I have provided pseudo-code below, but in essence the genetic algorithm creates a large pool of "Chromosome" objects, then runs many iterations of:
Score each individual chromosome based on how it performs in a 'world.' The world remains static across iterations.
Randomly selects a new population based on their scores calculated in the previous step
Go to step 1 for n iterations
The scoring algorithm (step 1) is the major bottleneck, hence it seemed natural to distribute out the processing of this code.
I have run into a couple of issues I hoped I could get help with:
How can I link the calculated score with the object that was passed to the scoring function by map(), i.e. link each Future holding a score back to a Chromosome? I've done this in a very clunky way by having the calculate_scores() method return the object, but in reality all I need is to send a float back if there is a better way to maintain the link.
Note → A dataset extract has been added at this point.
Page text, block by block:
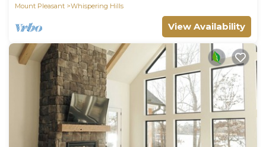
Mount Pleasant
Whispering Hills
View Availability

The parallel processing of the scoring function is working okay, though takes a long time for map() to iterate through all the objects. However, the subsequent calls to draw_chromosome_from_pool() run very slowly compared to the single-threaded version to the point that I've not yet seen it complete. I have no idea what is causing this as the method always completes quickly in the single-threaded version. Is there some IPC going on to pull the chromosomes back to the local process, even after all the futures have completed? Is the local process de-prioritised in some way?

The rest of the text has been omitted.